* _Listed entries_
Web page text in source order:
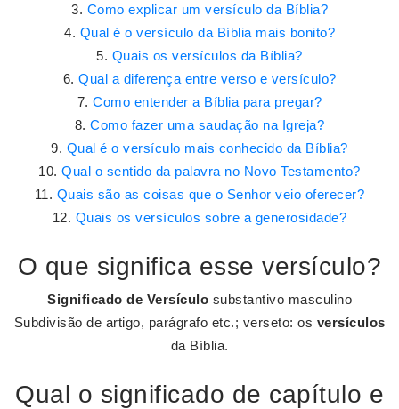
Como explicar um versículo da Bíblia?
Qual é o versículo da Bíblia mais bonito?
Quais os versículos da Bíblia?
Qual a diferença entre verso e versículo?
Como entender a Bíblia para pregar?
Como fazer uma saudação na Igreja?
Qual é o versículo mais conhecido da Bíblia?
Qual o sentido da palavra no Novo Testamento?
Quais são as coisas que o Senhor veio oferecer?
Quais os versículos sobre a generosidade?
O que significa esse versículo?
Significado de Versículo substantivo masculino
Subdivisão de artigo, parágrafo etc.; verseto: os versículos
da Bíblia.
Qual o significado de capítulo e

* _Prompt_
Only the lines from the one holding "Qual o sentido da palavra no Novo Testamento?" through the end of the records should appear in the answer, each repeated exactly.

* _Exercise solution_
Qual o sentido da palavra no Novo Testamento?
Quais são as coisas que o Senhor veio oferecer?
Quais os versículos sobre a generosidade?
O que significa esse versículo?
Significado de Versículo substantivo masculino
Subdivisão de artigo, parágrafo etc.; verseto: os versículos
da Bíblia.
Qual o significado de capítulo e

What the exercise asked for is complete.